New People Need Nature/Young Poets Network poetry challenge: “Namedropping”

For many thousands of years, before language was written down, poetry was created, recited and passed on from one generation to another – as a way of remembering great events and people, and of belonging.

 

Nature inspired poets then as it does now – and it feels to me  like there is a real resurgence in poetry among young people, with events and actions focussed on poetry and poetry as a form of activism.

 

Last year People Need Nature, teamed up with the Young Poets Network – part of the Poetry Society – to run a competition for young poets on “ways to be wilder”. TS Eliot prize-winning poet Jen Hadfield produced the challenge, inspiring over 200 young poets from across the world to send in their creations. The quality of the poems was incredible, and you can read the winning and highly commended poems here on the PNN website.

 

Following last year’s successful competition we have teamed up with the Young Poets Network for a second competition, this time on the subject of “name-dropping.”

 

Jen Hadfield has once again been asked to produce the challenge.

 

Jen writes

 

“This Young Poets Network challenge is all about naming, renaming and un-naming. What happens when we give names to places, plants, and creatures? Do names make it easier or harder to know exactly where we are? What histories do names smuggle into the present day? What witches and myths crouch behind the names of everyday places and plants?”

 

Jen’s challenge is to create a poem inspired by names or a name.

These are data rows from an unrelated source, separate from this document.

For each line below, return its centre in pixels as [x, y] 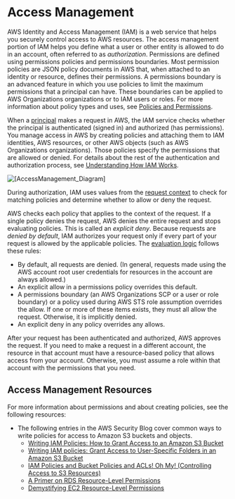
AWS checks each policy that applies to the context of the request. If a [109, 213]
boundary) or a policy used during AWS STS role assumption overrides [120, 302]
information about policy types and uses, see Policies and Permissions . [110, 106]
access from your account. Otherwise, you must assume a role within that [114, 360]
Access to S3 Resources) [65, 473]
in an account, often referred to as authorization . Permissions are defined [113, 54]
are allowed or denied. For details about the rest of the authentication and [113, 157]
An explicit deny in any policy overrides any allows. [91, 324]
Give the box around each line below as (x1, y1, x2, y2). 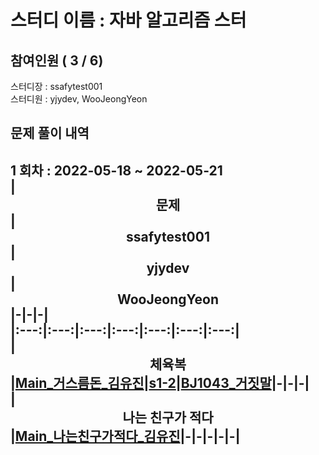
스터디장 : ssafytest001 (10, 81, 103, 92)
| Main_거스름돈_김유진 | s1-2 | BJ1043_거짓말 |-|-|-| (10, 374, 310, 391)
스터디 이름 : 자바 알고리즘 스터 (10, 9, 247, 32)
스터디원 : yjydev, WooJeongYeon (10, 93, 148, 105)
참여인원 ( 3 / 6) (10, 52, 104, 69)
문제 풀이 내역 (10, 125, 90, 142)
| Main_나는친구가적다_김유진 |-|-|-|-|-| (10, 427, 241, 445)
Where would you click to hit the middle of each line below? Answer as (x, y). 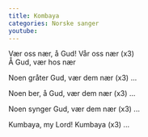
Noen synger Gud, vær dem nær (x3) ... (74, 109)
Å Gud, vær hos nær (42, 62)
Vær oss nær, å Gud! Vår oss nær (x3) (72, 54)
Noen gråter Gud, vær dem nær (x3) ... (73, 78)
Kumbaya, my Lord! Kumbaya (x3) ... (69, 125)
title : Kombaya (34, 16)
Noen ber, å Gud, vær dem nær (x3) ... (72, 93)
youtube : (23, 31)
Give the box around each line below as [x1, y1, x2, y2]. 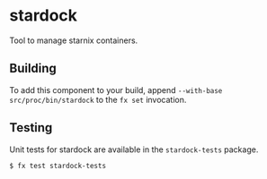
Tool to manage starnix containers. [9, 35, 138, 46]
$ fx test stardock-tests [9, 161, 106, 170]
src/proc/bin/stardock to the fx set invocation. [9, 94, 187, 105]
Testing [9, 120, 53, 135]
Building [9, 61, 57, 76]
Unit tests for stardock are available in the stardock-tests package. [9, 144, 259, 155]
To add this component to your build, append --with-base [9, 84, 223, 95]
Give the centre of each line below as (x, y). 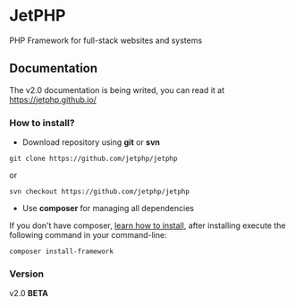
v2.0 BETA (29, 293)
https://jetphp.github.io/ (53, 99)
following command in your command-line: (88, 235)
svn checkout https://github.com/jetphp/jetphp (100, 192)
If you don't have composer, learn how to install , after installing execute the (147, 225)
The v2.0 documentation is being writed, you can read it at (117, 89)
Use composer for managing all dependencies (108, 208)
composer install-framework (62, 251)
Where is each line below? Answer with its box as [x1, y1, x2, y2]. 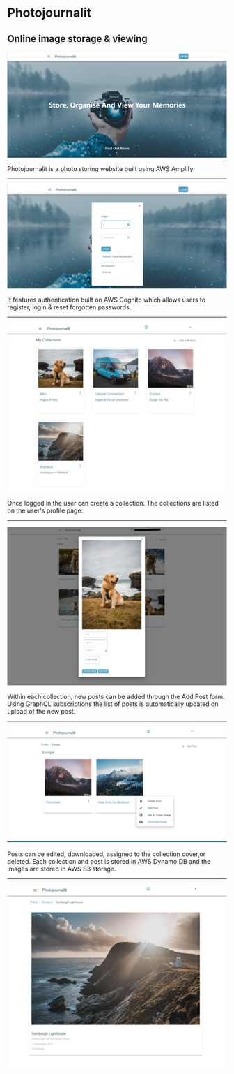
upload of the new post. [7, 707, 76, 716]
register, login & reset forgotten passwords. [7, 303, 132, 311]
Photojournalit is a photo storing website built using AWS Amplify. [7, 164, 195, 172]
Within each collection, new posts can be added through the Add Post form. [7, 693, 225, 701]
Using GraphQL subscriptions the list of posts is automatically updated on [7, 700, 219, 708]
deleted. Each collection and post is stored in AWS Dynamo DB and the [7, 858, 211, 866]
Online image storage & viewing [7, 33, 148, 45]
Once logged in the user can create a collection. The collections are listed [7, 499, 219, 507]
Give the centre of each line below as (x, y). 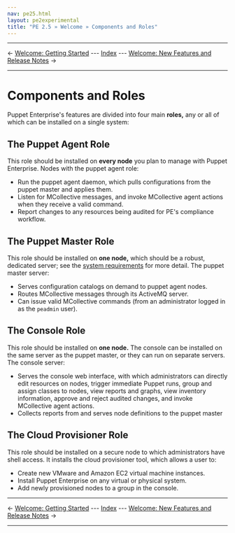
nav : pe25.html (29, 14)
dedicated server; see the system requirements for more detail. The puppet (116, 265)
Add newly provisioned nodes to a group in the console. (98, 488)
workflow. (31, 219)
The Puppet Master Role (61, 241)
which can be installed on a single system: (68, 122)
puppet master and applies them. (65, 190)
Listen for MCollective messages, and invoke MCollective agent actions (120, 197)
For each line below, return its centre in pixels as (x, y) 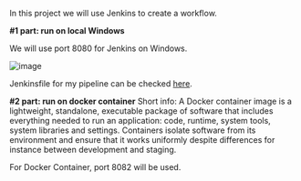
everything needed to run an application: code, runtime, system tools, (140, 121)
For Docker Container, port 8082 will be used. (95, 167)
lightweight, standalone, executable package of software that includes (141, 111)
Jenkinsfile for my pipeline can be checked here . (101, 84)
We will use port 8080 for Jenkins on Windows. (99, 48)
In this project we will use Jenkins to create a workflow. (113, 13)
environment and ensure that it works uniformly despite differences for (142, 140)
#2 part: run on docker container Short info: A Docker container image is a (150, 101)
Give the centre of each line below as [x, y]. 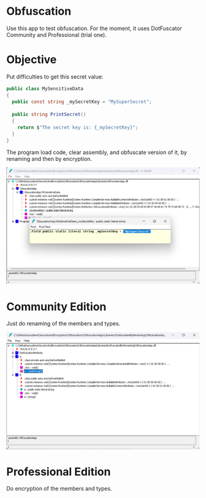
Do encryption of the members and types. [59, 489]
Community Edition [56, 307]
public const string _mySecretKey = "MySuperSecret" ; [82, 102]
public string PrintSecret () [49, 115]
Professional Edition [59, 472]
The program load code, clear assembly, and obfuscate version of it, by [97, 152]
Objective [32, 60]
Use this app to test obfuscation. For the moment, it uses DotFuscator [94, 28]
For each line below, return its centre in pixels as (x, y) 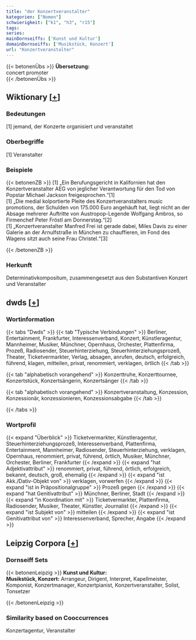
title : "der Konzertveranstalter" (48, 11)
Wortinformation (30, 319)
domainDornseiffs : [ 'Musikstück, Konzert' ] (60, 45)
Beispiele (20, 169)
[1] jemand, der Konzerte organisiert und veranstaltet (70, 127)
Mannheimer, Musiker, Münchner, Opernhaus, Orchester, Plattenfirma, (90, 345)
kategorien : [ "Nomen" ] (34, 17)
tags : (13, 28)
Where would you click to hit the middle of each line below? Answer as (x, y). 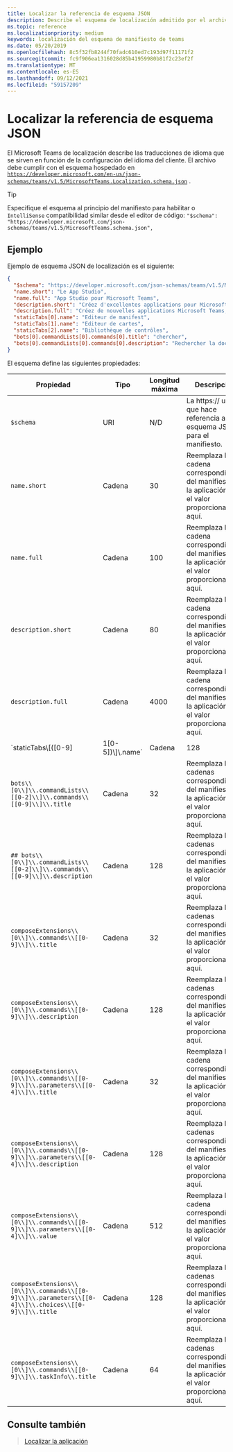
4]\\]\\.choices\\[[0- (48, 1305)
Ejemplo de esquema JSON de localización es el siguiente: (91, 266)
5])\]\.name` (123, 752)
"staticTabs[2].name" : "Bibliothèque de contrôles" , (91, 330)
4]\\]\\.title (34, 1092)
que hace (201, 409)
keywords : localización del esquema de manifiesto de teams (96, 40)
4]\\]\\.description (44, 1164)
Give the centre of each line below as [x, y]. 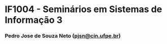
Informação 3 [34, 20]
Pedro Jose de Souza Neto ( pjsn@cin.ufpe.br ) [63, 36]
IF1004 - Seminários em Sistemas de [83, 9]
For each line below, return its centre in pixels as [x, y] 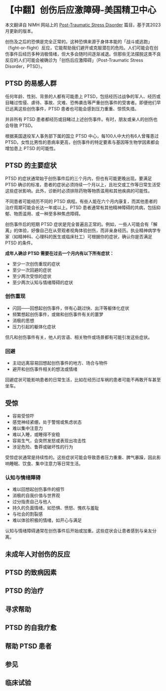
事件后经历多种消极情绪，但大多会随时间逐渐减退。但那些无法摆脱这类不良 [85, 54]
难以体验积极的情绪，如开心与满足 [47, 520]
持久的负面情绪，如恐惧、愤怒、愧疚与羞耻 [56, 508]
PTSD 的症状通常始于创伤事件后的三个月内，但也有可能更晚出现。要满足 [79, 178]
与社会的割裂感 [27, 514]
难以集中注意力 [27, 428]
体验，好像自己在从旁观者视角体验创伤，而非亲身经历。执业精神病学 [87, 230]
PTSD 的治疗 [24, 591]
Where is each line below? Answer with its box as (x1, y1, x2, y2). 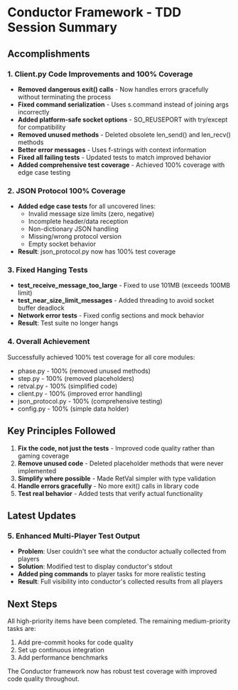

“You might be inspired by a name on a map or a road sign, or you decide to make names up for insects, flowers, or feature in your local landscape. You might want to do a bit of local history and ask the older folk in your neighbourhood about place-names that are being forgotten. What are the new folk-names for the places near you? Write your own songline for your local landscape. Make an extinction list of imagined species. Or, as thousands of people have done before, look at our moon (perhaps through binoculars) and name the white mountains and lakes. Take a star map and dot-to-dot your own constellations. Write your own love poem to a personally precious place.”

“Whatever you choose to write, ask yourself how you can use your poetry to really root yourself in your local landscape.”

The competition is open until the 30th November.

So get out into nature this Autumn and be inspired.